Acredito e invisto em uma pertinência específica ligada a esse esquema que proponho: acredito que questionar as narrativas de ancestralidade onde elas interrompem o fio memorialístico e “fundam uma origem” permitiria convulsionar os pontos de paralisia do pensamento identitário, promovendo questionamentos perturbadores, abrindo frentes de trabalho memorialístico possível – e acho que isso pode nos ajudar a promover maior potencial crítico e transformador no seio das políticas identitárias e no papel que elas podem vir a ter na luta política em geral.

[1] Quando digo que o recurso ao tal bisavô ou bisavó é relativamente arbitrário é porque se “escolhe” aquele ponto como o ponto que “explica as origens” da pessoa e de sua família.
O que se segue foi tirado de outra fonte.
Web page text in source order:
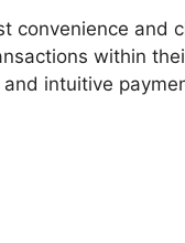
convenience and
within
intuitive
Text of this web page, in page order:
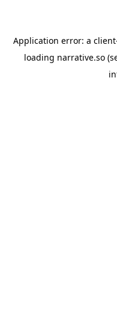
Application error: a client
loading narrative.so
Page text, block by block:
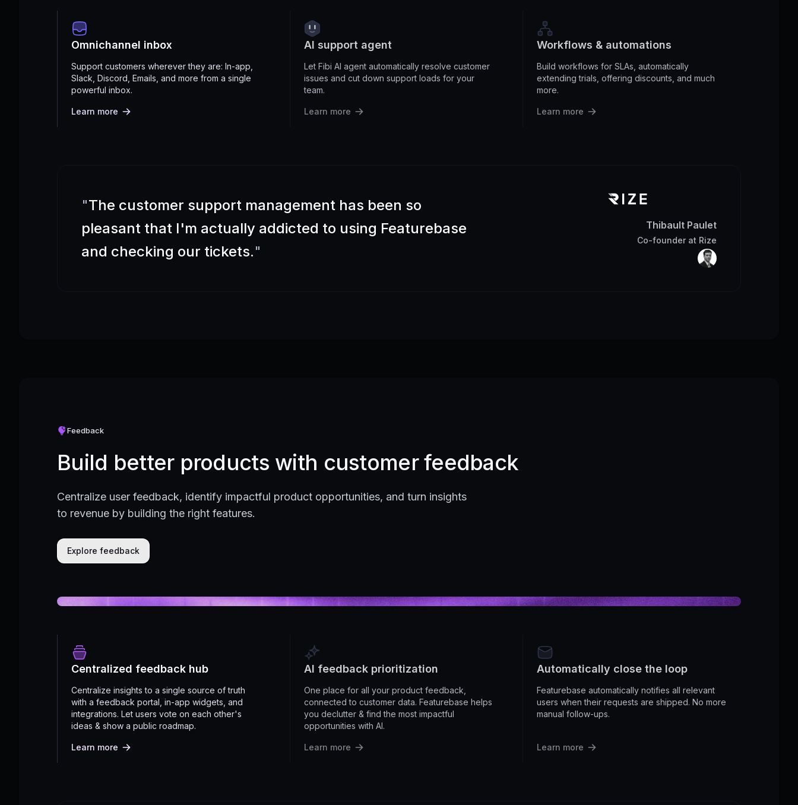
Omnichannel inbox
Support customers wherever they are: In-app,
Slack, Discord, Emails, and more from a single
powerful inbox.
Learn more
AI support agent
Let Fibi AI agent automatically resolve customer
issues and cut down support loads for your
team.
Learn more
Workflows & automations
Build workflows for SLAs, automatically
extending trials, offering discounts, and much
more.
Learn more
"The customer support management has been so
pleasant that I'm actually addicted to using Featurebase
and checking our tickets."
Thibault Paulet
Co-founderat Rize
Feedback
Build better products with customer feedback
Centralize user feedback, identify impactful product opportunities, and turn insights
to revenue by building the right features.
Explore feedback
Centralized feedback hub
Centralize insights to a single source of truth
with a feedback portal, in-app widgets, and
integrations. Let users vote on each other's
ideas & show a public roadmap.
Learn more
AI feedback prioritization
One place for all your product feedback,
connected to customer data. Featurebase helps
you declutter & find the most impactful
opportunities with AI.
Learn more
Automatically close the loop
Featurebase automatically notifies all relevant
users when their requests are shipped. No more
manual follow-ups.
Learn more

Se ela pensa em seus pais, por exemplo, como lastro de sua descendência, ela descende de brasileiros, não é mesmo? Por que “pular” essa parte e “mirar” no bisavô ou bisavó? Sabemos que quando o ponto de referência é a Europa, por exemplo, o cálculo tende a ser o inverso: um “descendente de indianos” cujos pais são filhos de imigrantes, mas nasceram na Inglaterra, bom, essa pessoa vai se considerar inglesa, e tem todo direito de fazê-lo. Voltando ao Brasil e invertendo a análise, há também a questão de pensar sobre a ascendência do tal bisavô ou bisavó: os pais dele, tataravós da pessoa em questão, são italianos também? São ciganos? Judeus? Emigrados gregos ou turcos ou …? Enfim: o normal é que não se questione muito além da primeira ou segunda geração lastreada na Europa – e isso não me parece casual.